Example 1: Fundamental frequency

A periodic signal has period $T_0=2 ms$. Find $f_0$ and $\omega_0$.

$$f_0=\frac{1}{2\times10^{-3}}=500\;Hz$$

$$\omega_0=2\pi f_0=1000\pi\;rad/s$$

Example 2: Symmetry shortcut

If $x(t)$ is even, then all sine coefficients become zero because sine is odd and the product of even and odd is odd.

$$b_n=0\quad \text{for even }x(t)$$

Example 3: Square wave insight

A symmetric square wave contains strong odd harmonics. Higher harmonics sharpen the edges. If high harmonics are removed by a low-pass filter, the square wave becomes rounded.

Common Mistakes

Using Fourier series for non-periodic signals without periodic extension.
Forgetting the DC term.
Using wrong integration limits that do not cover exactly one period.
Missing symmetry shortcuts and doing unnecessary integration.
Confusing line spectrum of Fourier series with continuous spectrum of Fourier transform.

Comparison Tables

Feature	Fourier Series	Fourier Transform
Signal type	Periodic	Aperiodic or finite-energy
Spectrum	Discrete lines	Continuous curve
Frequencies	Integer multiples of $f_0$	All real frequencies
Output	Coefficients	Transform function

Interview Questions

What is the physical meaning of Fourier series?
Why does a periodic signal have a discrete spectrum?
What are harmonics?
How does symmetry simplify Fourier series?
Why are sinusoids useful for LTI system analysis?
What is the difference between trigonometric and exponential Fourier series?

Exam-Oriented Notes

Check periodicity and period before writing formulas.
Use even symmetry to set sine coefficients to zero.
Use odd symmetry to set cosine and DC coefficients to zero.
Half-wave symmetry removes even harmonics in many standard waveforms.
Line spacing in spectrum is equal to fundamental frequency (f_0).

Revision Summary

Fourier series decomposes periodic signals into harmonics.
Coefficients measure strength and phase of frequency components.
Orthogonality is the reason coefficients can be extracted independently.
Trigonometric form is intuitive; exponential form is compact.
Periodic signals produce discrete line spectra.

Frequently Asked Questions

Why do we use Fourier series only for periodic signals?

Fourier series represents a signal as repeated sinusoidal components at integer multiples of a fundamental frequency. That harmonic structure exists naturally when the signal repeats with a fixed period.

What is the physical meaning of Fourier coefficients?

A Fourier coefficient tells how much of a particular sinusoidal frequency is present in the signal. Large coefficient means that frequency strongly contributes to the waveform shape.

Why are sine and cosine used as building blocks?

Sinusoids are eigenfunctions of LTI systems and are orthogonal over a period. Orthogonality lets us separate one frequency component from another cleanly.

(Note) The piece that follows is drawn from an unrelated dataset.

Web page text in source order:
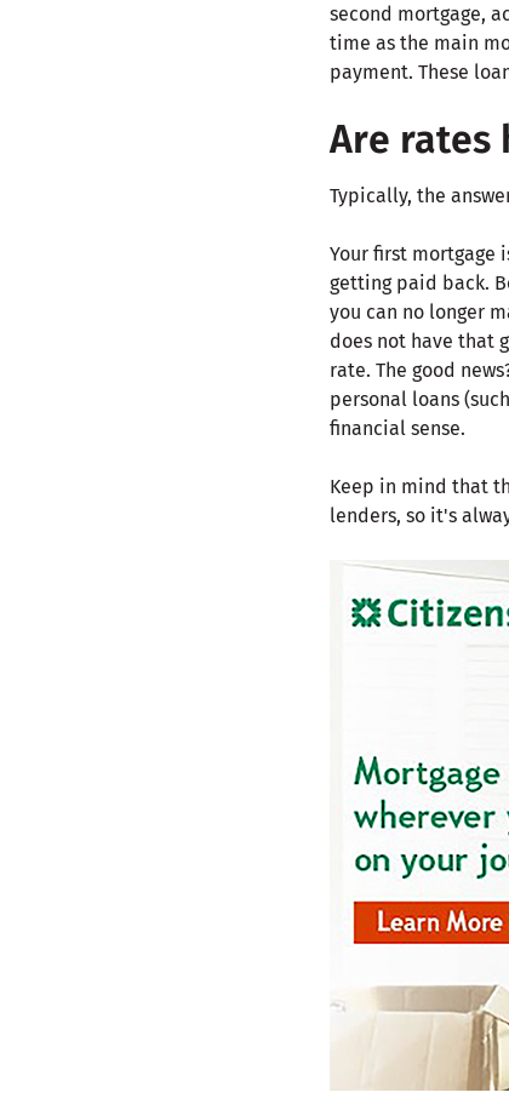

What is the difference between Fourier series and Fourier transform?

Fourier series is used mainly for periodic signals and gives a discrete line spectrum. Fourier transform is used for aperiodic signals and gives a continuous spectrum.

Which form is better for exams: trigonometric or exponential?

Use trigonometric form when the question emphasizes even and odd symmetry. Use exponential form when algebra, complex spectra, or system response is involved.

Practice Questions

Conceptual

Explain Fourier series using the idea of harmonics.
Why does a square wave need many harmonics?
Why do different harmonics not interfere while calculating coefficients?

Numerical

Find (f_0) and (omega_0) for a signal with (T_0=4 ms).
For an even periodic signal, identify which Fourier coefficients are zero.
Write the exponential Fourier series coefficient formula for a periodic signal.

MCQs

Fourier series is mainly used for periodic / aperiodic / random-only / DC-only signals.
A periodic signal spectrum is discrete / continuous / zero / always flat.
For an odd signal, cosine coefficients are usually zero / maximum / infinite / unchanged.